Problem description>
Line by line, print the records exactly.

(Dataset excerpts)
[Start of Attachment]
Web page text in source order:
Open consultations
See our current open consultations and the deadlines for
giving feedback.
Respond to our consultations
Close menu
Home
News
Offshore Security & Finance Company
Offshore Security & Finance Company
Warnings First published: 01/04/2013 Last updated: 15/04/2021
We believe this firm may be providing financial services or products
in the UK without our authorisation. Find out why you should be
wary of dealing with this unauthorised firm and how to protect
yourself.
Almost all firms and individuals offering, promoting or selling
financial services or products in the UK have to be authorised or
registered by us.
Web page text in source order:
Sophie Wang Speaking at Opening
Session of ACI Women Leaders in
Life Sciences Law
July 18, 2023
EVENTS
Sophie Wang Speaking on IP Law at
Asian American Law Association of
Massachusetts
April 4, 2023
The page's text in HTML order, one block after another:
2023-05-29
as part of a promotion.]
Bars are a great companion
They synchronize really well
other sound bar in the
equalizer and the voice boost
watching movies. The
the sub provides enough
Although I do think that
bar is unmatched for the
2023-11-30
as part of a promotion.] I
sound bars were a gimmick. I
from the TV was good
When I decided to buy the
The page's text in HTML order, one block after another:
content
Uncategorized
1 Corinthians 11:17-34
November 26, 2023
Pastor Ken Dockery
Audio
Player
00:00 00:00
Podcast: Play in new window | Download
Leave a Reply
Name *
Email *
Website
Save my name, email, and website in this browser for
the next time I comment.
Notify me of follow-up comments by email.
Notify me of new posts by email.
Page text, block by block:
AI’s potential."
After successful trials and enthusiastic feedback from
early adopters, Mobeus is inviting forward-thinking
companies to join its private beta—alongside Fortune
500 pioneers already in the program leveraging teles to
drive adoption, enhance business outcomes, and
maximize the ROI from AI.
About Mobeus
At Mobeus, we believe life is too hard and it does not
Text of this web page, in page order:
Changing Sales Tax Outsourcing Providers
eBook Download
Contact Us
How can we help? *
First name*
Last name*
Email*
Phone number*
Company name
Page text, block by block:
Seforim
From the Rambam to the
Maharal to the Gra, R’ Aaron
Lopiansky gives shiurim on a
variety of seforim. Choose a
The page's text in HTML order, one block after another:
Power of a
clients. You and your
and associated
[End of Attachment]
Worked solution>
Web page text in source order:
Open consultations
See our current open consultations and the deadlines for
giving feedback.
Respond to our consultations
Close menu
Home
News
Offshore Security & Finance Company
Offshore Security & Finance Company
Warnings First published: 01/04/2013 Last updated: 15/04/2021
We believe this firm may be providing financial services or products
in the UK without our authorisation. Find out why you should be
wary of dealing with this unauthorised firm and how to protect
yourself.
Almost all firms and individuals offering, promoting or selling
financial services or products in the UK have to be authorised or
registered by us.
Web page text in source order:
Sophie Wang Speaking at Opening
Session of ACI Women Leaders in
Life Sciences Law
July 18, 2023
EVENTS
Sophie Wang Speaking on IP Law at
Asian American Law Association of
Massachusetts
April 4, 2023
The page's text in HTML order, one block after another:
2023-05-29
as part of a promotion.]
Bars are a great companion
They synchronize really well
other sound bar in the
equalizer and the voice boost
watching movies. The
the sub provides enough
Although I do think that
bar is unmatched for the
2023-11-30
as part of a promotion.] I
sound bars were a gimmick. I
from the TV was good
When I decided to buy the
The page's text in HTML order, one block after another:
content
Uncategorized
1 Corinthians 11:17-34
November 26, 2023
Pastor Ken Dockery
Audio
Player
00:00 00:00
Podcast: Play in new window | Download
Leave a Reply
Name *
Email *
Website
Save my name, email, and website in this browser for
the next time I comment.
Notify me of follow-up comments by email.
Notify me of new posts by email.
Page text, block by block:
AI’s potential."
After successful trials and enthusiastic feedback from
early adopters, Mobeus is inviting forward-thinking
companies to join its private beta—alongside Fortune
500 pioneers already in the program leveraging teles to
drive adoption, enhance business outcomes, and
maximize the ROI from AI.
About Mobeus
At Mobeus, we believe life is too hard and it does not
Text of this web page, in page order:
Changing Sales Tax Outsourcing Providers
eBook Download
Contact Us
How can we help? *
First name*
Last name*
Email*
Phone number*
Company name
Page text, block by block:
Seforim
From the Rambam to the
Maharal to the Gra, R’ Aaron
Lopiansky gives shiurim on a
variety of seforim. Choose a
The page's text in HTML order, one block after another:
Power of a
clients. You and your
and associated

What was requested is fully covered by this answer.